# Existence of real analytic diffeomorphisms with prescribed values on a finite set

My question is the following: given a finite set $$F = \{ x_1, \dots, x_k \} \subset \mathbb{R}$$ such that $$x_i < x_{i+1}$$ for all $$i = 1, \dots, k-1$$ and numbers $$a_1, \dots, a_k \in \mathbb{R}$$ such that $$a_i < a_{i+1}$$ for $$i=1,\dots,k-1$$, is it possible to find a real analytic diffeomorphism $$f: \mathbb{R} \to \mathbb{R}$$ such that $$f(x_i) = a_i$$?

I know that it's easy to find real analytic functions satisfying these conditions (for instance, using polynomial interpolation), but is there a way to get at least one that is a diffeomorphism (i.e. with $$f'>0$$ and surjective)?

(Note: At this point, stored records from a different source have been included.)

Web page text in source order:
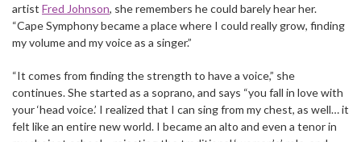
artist Fred Johnson, she remembers he could barely hear her.
“Cape Symphony became a place where I could really grow, finding
my volume and my voice as a singer.”
“It comes from finding the strength to have a voice,” she
continues. She started as a soprano, and says “you fall in love with
your ‘head voice.’ I realized that I can sing from my chest, as well… it
felt like an entire new world. I became an alto and even a tenor in
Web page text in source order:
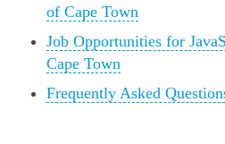
of Cape Town
Job Opportunities for
Cape Town
Frequently Asked
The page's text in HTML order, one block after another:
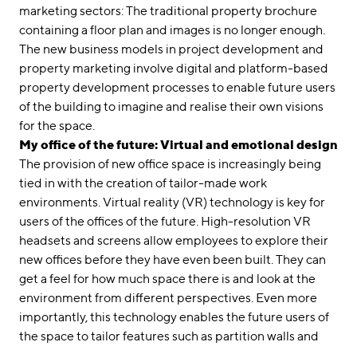
marketing sectors: The traditional property brochure
containing a floor plan and images is no longer enough.
The new business models in project development and
property marketing involve digital and platform-based
property development processes to enable future users
of the building to imagine and realise their own visions
for the space.
My office of the future: Virtual and emotional design
The provision of new office space is increasingly being
tied in with the creation of tailor-made work
environments. Virtual reality (VR) technology is key for
users of the offices of the future. High-resolution VR
headsets and screens allow employees to explore their
new offices before they have even been built. They can
get a feel for how much space there is and look at the
environment from different perspectives. Even more
importantly, this technology enables the future users of
the space to tailor features such as partition walls and
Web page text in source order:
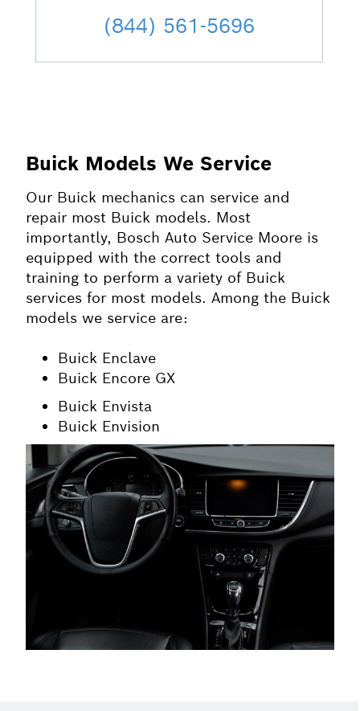
(844) 561-5696
Buick Models We Service
Our Buick mechanics can service and
repair most Buick models. Most
importantly, Bosch Auto Service Moore is
equipped with the correct tools and
training to perform a variety of Buick
services for most models. Among the Buick
models we service are:
Buick Enclave
Buick Encore GX
Buick Envista
Buick Envision
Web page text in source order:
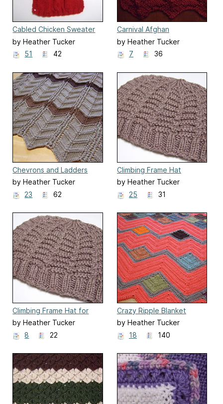
Cabled Chicken Sweater
by Heather Tucker
51
42
Carnival Afghan
by Heather Tucker
7
36
Chevrons and Ladders
Ripple Blanket
by Heather Tucker
23
62
Climbing Frame Hat
by Heather Tucker
25
31
Climbing Frame Hat for
Straight Needles
by Heather Tucker
8
22
Crazy Ripple Blanket
by Heather Tucker
18
140
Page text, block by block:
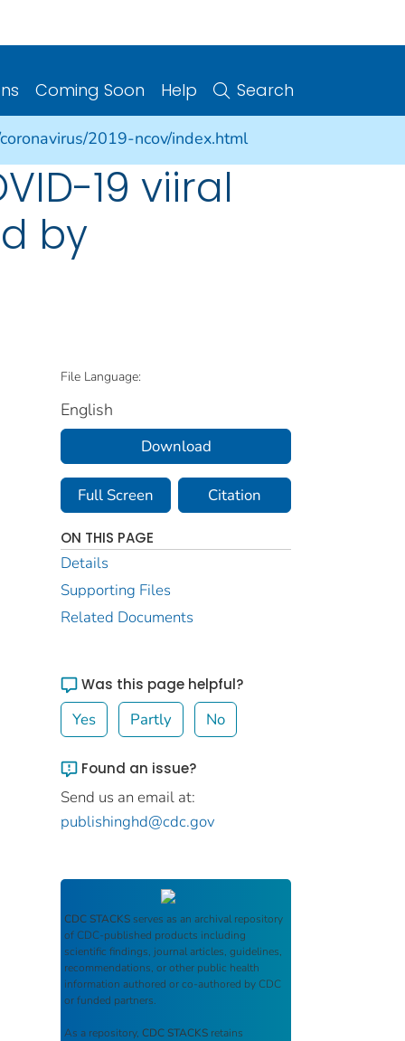
Coming Soon Help Search
2019-ncov/index.html
19 viiral
by
File Language:
English
Download
Full Screen Citation
ON THIS PAGE
Details
Supporting Files
Related Documents
Was this page helpful?
Yes Partly No
Found an issue?
Send us an email at:
publishinghd@cdc.gov
CDC STACKS serves as an archival repository
of CDC-published products including
scientific findings, journal articles, guidelines,
recommendations, or other public health
information authored or co-authored by CDC
or funded partners.
As a repository, CDC STACKS retains
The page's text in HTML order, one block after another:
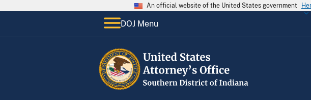
An official website of the United States government
DOJ Menu
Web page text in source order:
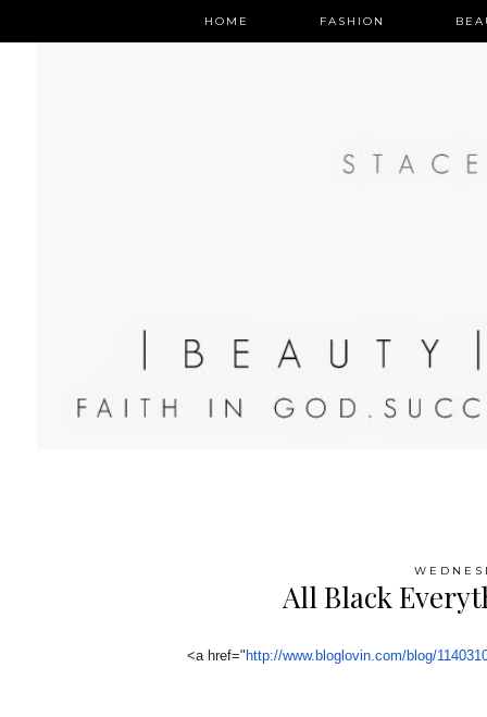
HOME FASHION
All Black
<a href=" http://www.bloglovin.com/blog/
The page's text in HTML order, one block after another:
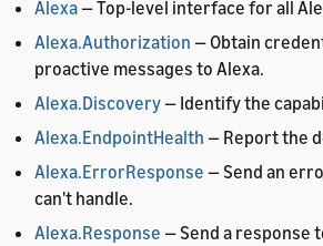
Alexa — Top-level interface for all
Alexa.Authorization — Obtain
proactive messages to Alexa.
Alexa.Discovery — Identify the
Alexa.EndpointHealth — Report the
Alexa.ErrorResponse — Send an
can't handle.
Alexa.Response — Send a response
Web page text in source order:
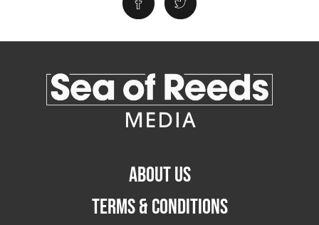
ABOUT US
TERMS & CONDITIONS
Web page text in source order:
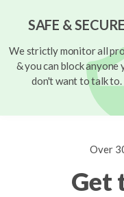
SAFE & SECURE
We strictly monitor all
& you can block anyone
don't want to talk to.
Over
Get

Thanks!

• This is a very interesting question! Oct 22, 2021 at 0:34
• I agree with Nick Agler. This is an interesting problem. I though about it and you can reduce it to the case $a_i = x_i$ for all $i=1, \ldots , k-2$ using compositions of analytic diffeomorphisms Oct 27, 2021 at 22:27

Yes, this is possible.

Here is a proof. I omitted some of the arguments which are standard. Let me know if you need help reconstructing these.

In what follows, $$C^i(M,N)$$ is the space of $$C^i$$-smooth maps between $$C^i$$-smooth manifolds with topology of $$C^i$$-convergence on compacts.

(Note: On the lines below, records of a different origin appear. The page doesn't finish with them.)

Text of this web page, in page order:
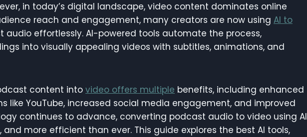
in today’s digital landscape, video content dominates online
reach and engagement, many creators are now using AI to
audio effortlessly. AI-powered tools automate the process,
into visually appealing videos with subtitles, animations, and
content into video offers multiple benefits, including enhanced
like YouTube, increased social media engagement, and improved
continues to advance, converting podcast audio to video using AI
more efficient than ever. This guide explores the best AI tools,
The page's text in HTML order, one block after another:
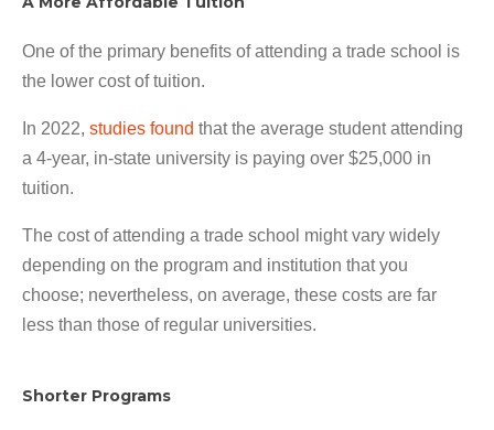
One of the primary benefits of attending a trade school is
the lower cost of tuition.
In 2022, studies found that the average student attending
a 4-year, in-state university is paying over $25,000 in
tuition.
The cost of attending a trade school might vary widely
depending on the program and institution that you
choose; nevertheless, on average, these costs are far
less than those of regular universities.
Shorter Programs
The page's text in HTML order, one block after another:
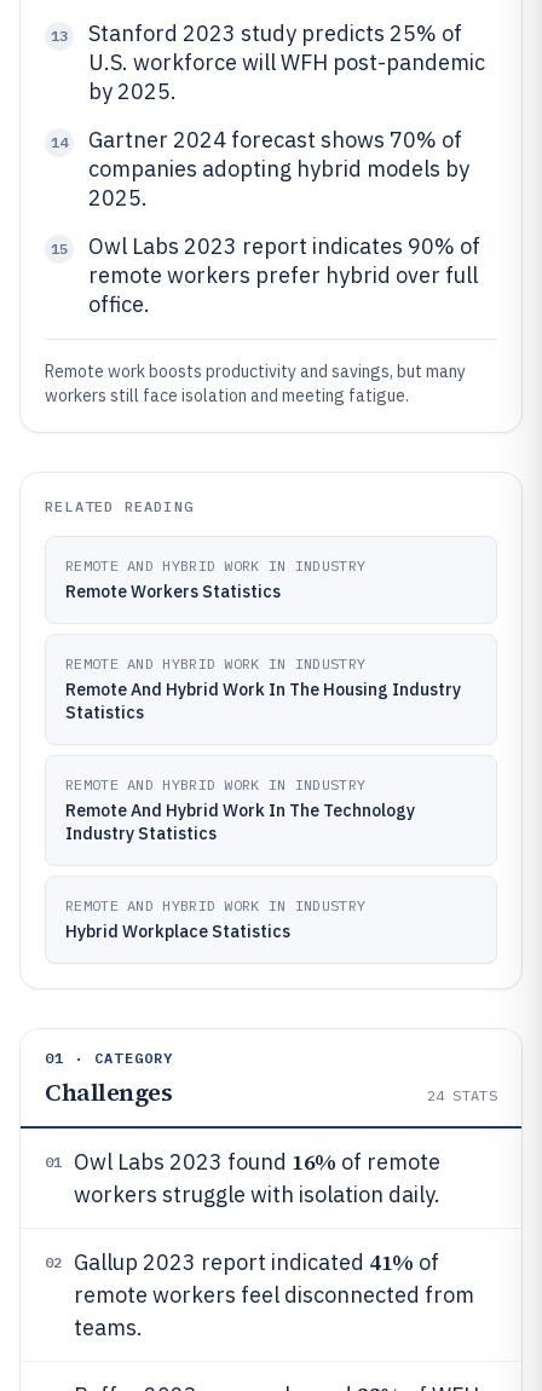
13
Stanford 2023 study predicts 25% of
U.S. workforce will WFH post-pandemic
by 2025.
14
Gartner 2024 forecast shows 70% of
companies adopting hybrid models by
2025.
15
Owl Labs 2023 report indicates 90% of
remote workers prefer hybrid over full
office.
Remote work boosts productivity and savings, but many
workers still face isolation and meeting fatigue.
RELATED READING
REMOTE AND HYBRID WORK IN INDUSTRY
Remote Workers Statistics
REMOTE AND HYBRID WORK IN INDUSTRY
Remote And Hybrid Work In The Housing Industry
Statistics
REMOTE AND HYBRID WORK IN INDUSTRY
Remote And Hybrid Work In The Technology
Industry Statistics
REMOTE AND HYBRID WORK IN INDUSTRY
Hybrid Workplace Statistics
01 · CATEGORY
Challenges 24 STATS
01 Owl Labs 2023 found 16% of remote
workers struggle with isolation daily.
02 Gallup 2023 report indicated 41% of
remote workers feel disconnected from
teams.
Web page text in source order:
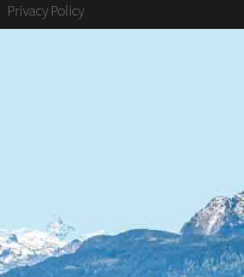
Privacy Policy
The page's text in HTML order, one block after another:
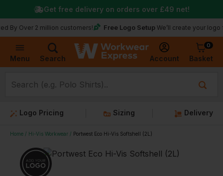
Menu Search Account
0
Basket
2 million customers! Free Logo Setup We’ll create your logo for free
Get free delivery on orders over £49 net!
Logo Pricing Sizing Delivery
Home Hi-Vis Workwear Portwest Eco Hi-Vis Softshell (2L)
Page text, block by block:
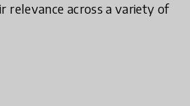
relevance across a variety of
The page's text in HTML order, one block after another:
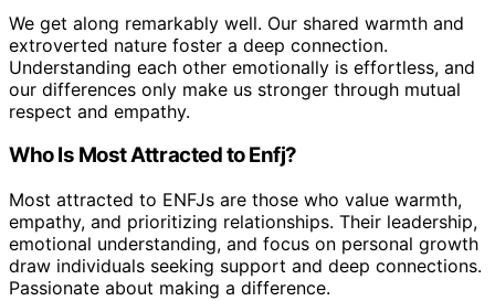
We get along remarkably well. Our shared warmth and
extroverted nature foster a deep connection.
Understanding each other emotionally is effortless, and
our differences only make us stronger through mutual
respect and empathy.
Who Is Most Attracted to Enfj?
Most attracted to ENFJs are those who value warmth,
empathy, and prioritizing relationships. Their leadership,
emotional understanding, and focus on personal growth
draw individuals seeking support and deep connections.
Passionate about making a difference.
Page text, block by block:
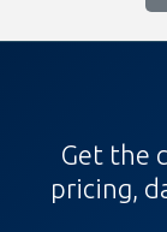
Get the
pricing,
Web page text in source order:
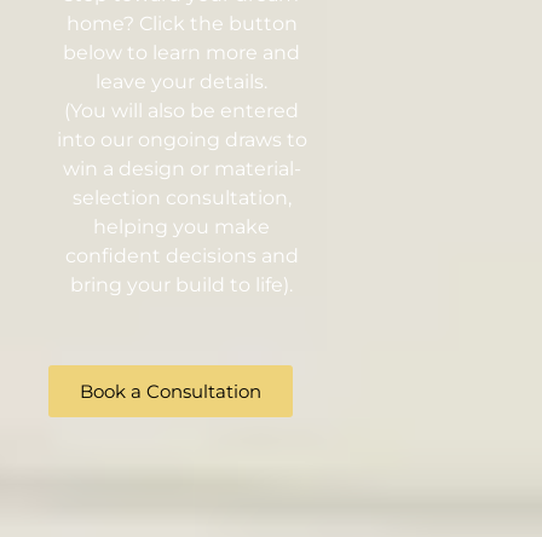
home? Click the button
below to learn more and
leave your details.
(You will also be entered
into our ongoing draws to
win a design or material-
selection consultation,
helping you make
confident decisions and
bring your build to life).
Book a Consultation
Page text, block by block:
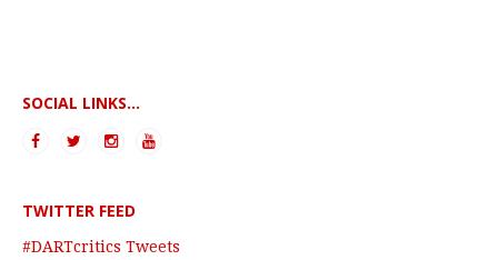
SOCIAL LINKS...
TWITTER FEED
#DARTcritics Tweets
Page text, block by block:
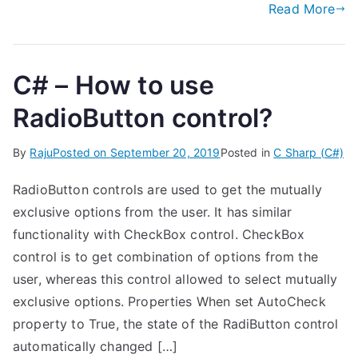
Read More
C# – How to use
RadioButton control?
By RajuPosted on September 20, 2019Posted inC Sharp (C#)
RadioButton controls are used to get the mutually
exclusive options from the user. It has similar
functionality with CheckBox control. CheckBox
control is to get combination of options from the
user, whereas this control allowed to select mutually
exclusive options. Properties When set AutoCheck
property to True, the state of the RadiButton control
automatically changed […]
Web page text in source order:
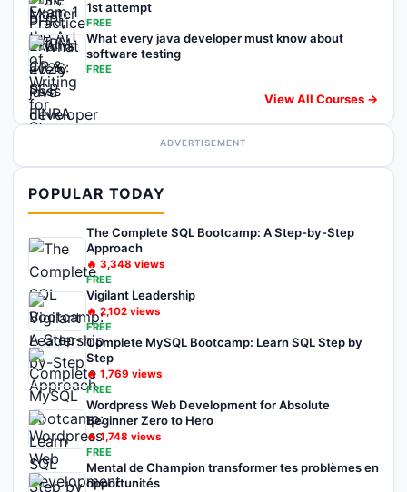
1st attempt
FREE
What every java developer must know about
software testing
FREE
View All Courses →
ADVERTISEMENT
POPULAR TODAY
The Complete SQL Bootcamp: A Step-by-Step
Approach
🔥 3,348 views
FREE
Vigilant Leadership
🔥 2,102 views
FREE
Complete MySQL Bootcamp: Learn SQL Step by
Step
🔥 1,769 views
FREE
Wordpress Web Development for Absolute
Beginner Zero to Hero
🔥1,748 views
FREE
Mental de Champion transformer tes problèmes en
opportunités
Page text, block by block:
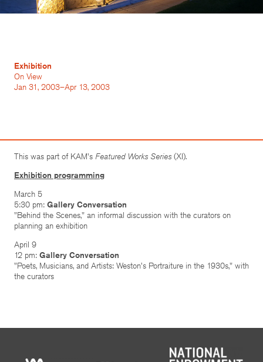
Exhibition
On View
Jan 31, 2003–Apr 13, 2003
This was part of KAM's Featured Works Series(XI).
Exhibition programming
March 5
5:30 pm: Gallery Conversation
"Behind the Scenes," an informal discussion with the curators on
planning an exhibition
April 9
12 pm: Gallery Conversation
"Poets, Musicians, and Artists: Weston's Portraiture in the 1930s," with
the curators

Lemma 1. The subgroup of diffeomorphisms $$Diff(S^1)$$ is open in $$C^1(S^1,S^1)$$. (The same holds with $$S^1$$ replaced by a general compact manifold.)

Lemma 2. Let $$z_0,...,z_n\in {\mathbb C}$$ be distinct points and $$w_0,...,w_n\in {\mathbb C}$$ be arbitrary points. Then there exists a complex polynomial $$p$$ of degree $$\le n$$ such that $$p(z_k)=w_k, k=0,...,n$$. Moreover, such polynomial is unique and its coefficients depend continuously on $$(w_0,...,w_n)$$.

Lemma 3. (A form of Weierstrass approximation theorem, see e.g answers to this question.) $$C^\omega(S^1, {\mathbb R}^2)$$ is dense (in $$C^1$$-topology, of course) in $$C^1(S^1, {\mathbb R}^2)$$.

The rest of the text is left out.